◆ What this task involves
The reply should hold every line of the data below, unchanged, and none of the pictures.

◆ The data
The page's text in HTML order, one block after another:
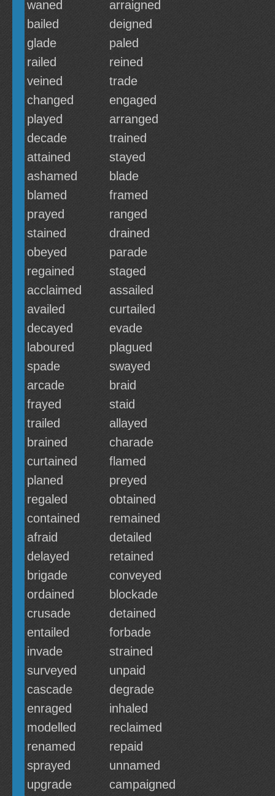
waned
arraigned
bailed
deigned
glade
paled
railed
reined
veined
trade
changed
engaged
played
arranged
decade
trained
attained
stayed
ashamed
blade
blamed
framed
prayed
ranged
stained
drained
obeyed
parade
regained
staged
acclaimed
assailed
availed
curtailed
decayed
evade
laboured
plagued
spade
swayed
arcade
braid
frayed
staid
trailed
allayed
brained
charade
curtained
flamed
planed
preyed
regaled
obtained
contained
remained
afraid
detailed
delayed
retained
brigade
conveyed
ordained
blockade
crusade
detained
entailed
forbade
invade
strained
surveyed
unpaid
cascade
degrade
enraged
inhaled
modelled
reclaimed
renamed
repaid
sprayed
unnamed
upgrade
campaigned
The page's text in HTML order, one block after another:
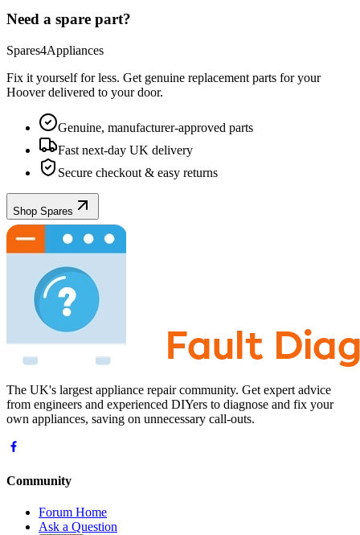
Need a spare part?
Spares4Appliances
Fix it yourself for less. Get genuine replacement parts for your
Hooverdelivered to your door.
Genuine, manufacturer-approved parts
Fast next-day UK delivery
Secure checkout & easy returns
Shop Spares
The UK's largest appliance repair community. Get expert advice
from engineers and experienced DIYers to diagnose and fix your
own appliances, saving on unnecessary call-outs.
Community
Forum Home
Ask a Question
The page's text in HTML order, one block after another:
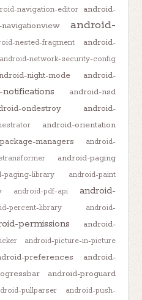
navigation-editor
android-
android-
nested-fragment
android-
android-network-security-config
night-mode
android-
notifications android-nsd
ondestroy
android-
android-orientation
managers
android-
android-paging
paging-library
android-paint
android-pdf-api
android-
percent-library
android-
permissions
android-
android-picture-in-picture
preferences
android-
android-proguard
pullparser
android-push-
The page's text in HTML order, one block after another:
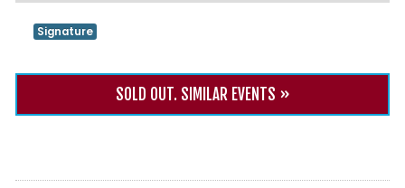
Signature
SOLD OUT. SIMILAR EVENTS »
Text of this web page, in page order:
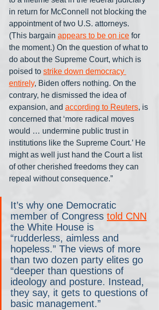
in return for McConnell not blocking the
appointment of two U.S. attorneys.
(This bargain appears to be on ice for
the moment.) On the question of what to
do about the Supreme Court, which is
poised to strike down democracy
entirely, Biden offers nothing. On the
contrary, he dismissed the idea of
expansion, and according to Reuters, is
concerned that ‘more radical moves
would … undermine public trust in
institutions like the Supreme Court.’ He
might as well just hand the Court a list
of other cherished freedoms they can
repeal without consequence.”
It’s why one Democratic
member of Congress told CNN
the White House is
“rudderless, aimless and
hopeless.” The views of more
than two dozen party elites go
“deeper than questions of
ideology and posture. Instead,
they say, it gets to questions of
basic management.”
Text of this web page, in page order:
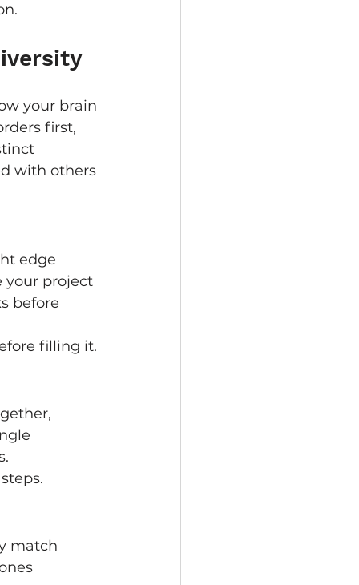
your brain
first,
with others
edge
your project
before
filling it.
match
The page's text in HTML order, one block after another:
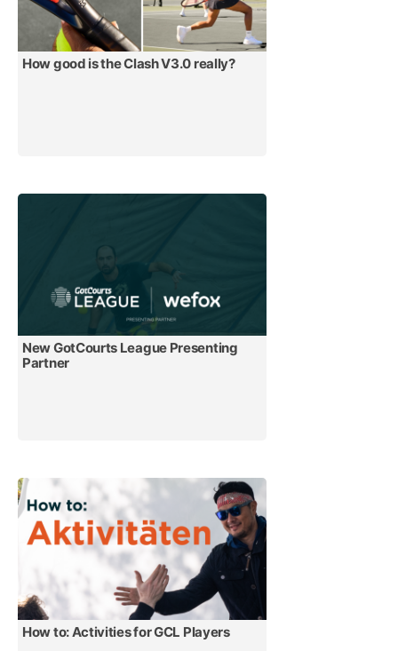
How good is the Clash V3.0 really?
New GotCourts League Presenting
Partner
How to: Activities for GCL Players
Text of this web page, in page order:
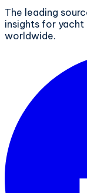
The leading
insights for
worldwide.
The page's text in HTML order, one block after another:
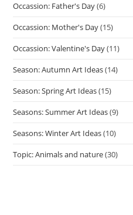
Occassion: Father's Day(6)
Occassion: Mother's Day(15)
Occassion: Valentine's Day(11)
Season: Autumn Art Ideas(14)
Season: Spring Art Ideas(15)
Seasons: Summer Art Ideas(9)
Seasons: Winter Art Ideas(10)
Topic: Animals and nature(30)
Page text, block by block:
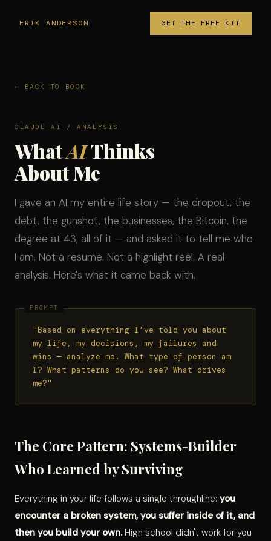
ERIK ANDERSON GET THE FREE KIT
← BACK TO BOOK
CLAUDE AI / ANALYSIS
WhatAIThinks
About Me
I gave an AI my entire life story — the dropout, the
debt, the gunshot, the businesses, the Bitcoin, the
degree at 43, all of it — and asked it to tell me who
I am. Not a resume. Not a highlight reel. A real
analysis. Here's what it came back with.
"Based on everything I've told you about
my life, my decisions, my failures and
wins — analyze me. What type of person am
I? What patterns do you see? What drives
me?"
The Core Pattern: Systems-Builder
Who Learned by Surviving
Everything in your life follows a single throughline: you
encounter a broken system, you suffer inside of it, and
then you build your own.High school didn't work for you
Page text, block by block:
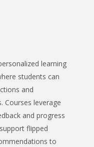
learning
students can
and
Courses leverage
and progress
flipped
to
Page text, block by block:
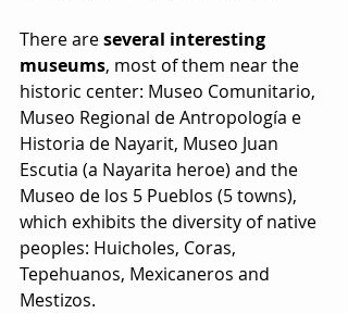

◆ Exercise answer
The page's text in HTML order, one block after another:
waned
arraigned
bailed
deigned
glade
paled
railed
reined
veined
trade
changed
engaged
played
arranged
decade
trained
attained
stayed
ashamed
blade
blamed
framed
prayed
ranged
stained
drained
obeyed
parade
regained
staged
acclaimed
assailed
availed
curtailed
decayed
evade
laboured
plagued
spade
swayed
arcade
braid
frayed
staid
trailed
allayed
brained
charade
curtained
flamed
planed
preyed
regaled
obtained
contained
remained
afraid
detailed
delayed
retained
brigade
conveyed
ordained
blockade
crusade
detained
entailed
forbade
invade
strained
surveyed
unpaid
cascade
degrade
enraged
inhaled
modelled
reclaimed
renamed
repaid
sprayed
unnamed
upgrade
campaigned
The page's text in HTML order, one block after another:
Need a spare part?
Spares4Appliances
Fix it yourself for less. Get genuine replacement parts for your
Hooverdelivered to your door.
Genuine, manufacturer-approved parts
Fast next-day UK delivery
Secure checkout & easy returns
Shop Spares
The UK's largest appliance repair community. Get expert advice
from engineers and experienced DIYers to diagnose and fix your
own appliances, saving on unnecessary call-outs.
Community
Forum Home
Ask a Question
The page's text in HTML order, one block after another:
navigation-editor
android-
android-
nested-fragment
android-
android-network-security-config
night-mode
android-
notifications android-nsd
ondestroy
android-
android-orientation
managers
android-
android-paging
paging-library
android-paint
android-pdf-api
android-
percent-library
android-
permissions
android-
android-picture-in-picture
preferences
android-
android-proguard
pullparser
android-push-
The page's text in HTML order, one block after another:
Signature
SOLD OUT. SIMILAR EVENTS »
Text of this web page, in page order:
in return for McConnell not blocking the
appointment of two U.S. attorneys.
(This bargain appears to be on ice for
the moment.) On the question of what to
do about the Supreme Court, which is
poised to strike down democracy
entirely, Biden offers nothing. On the
contrary, he dismissed the idea of
expansion, and according to Reuters, is
concerned that ‘more radical moves
would … undermine public trust in
institutions like the Supreme Court.’ He
might as well just hand the Court a list
of other cherished freedoms they can
repeal without consequence.”
It’s why one Democratic
member of Congress told CNN
the White House is
“rudderless, aimless and
hopeless.” The views of more
than two dozen party elites go
“deeper than questions of
ideology and posture. Instead,
they say, it gets to questions of
basic management.”
Text of this web page, in page order:
your brain
first,
with others
edge
your project
before
filling it.
match
The page's text in HTML order, one block after another:
How good is the Clash V3.0 really?
New GotCourts League Presenting
Partner
How to: Activities for GCL Players
Text of this web page, in page order:
The leading
insights for
worldwide.
The page's text in HTML order, one block after another:
Occassion: Father's Day(6)
Occassion: Mother's Day(15)
Occassion: Valentine's Day(11)
Season: Autumn Art Ideas(14)
Season: Spring Art Ideas(15)
Seasons: Summer Art Ideas(9)
Seasons: Winter Art Ideas(10)
Topic: Animals and nature(30)
Page text, block by block:
ERIK ANDERSON GET THE FREE KIT
← BACK TO BOOK
CLAUDE AI / ANALYSIS
WhatAIThinks
About Me
I gave an AI my entire life story — the dropout, the
debt, the gunshot, the businesses, the Bitcoin, the
degree at 43, all of it — and asked it to tell me who
I am. Not a resume. Not a highlight reel. A real
analysis. Here's what it came back with.
"Based on everything I've told you about
my life, my decisions, my failures and
wins — analyze me. What type of person am
I? What patterns do you see? What drives
me?"
The Core Pattern: Systems-Builder
Who Learned by Surviving
Everything in your life follows a single throughline: you
encounter a broken system, you suffer inside of it, and
then you build your own.High school didn't work for you
Page text, block by block:
learning
students can
and
Courses leverage
and progress
flipped
to
Page text, block by block:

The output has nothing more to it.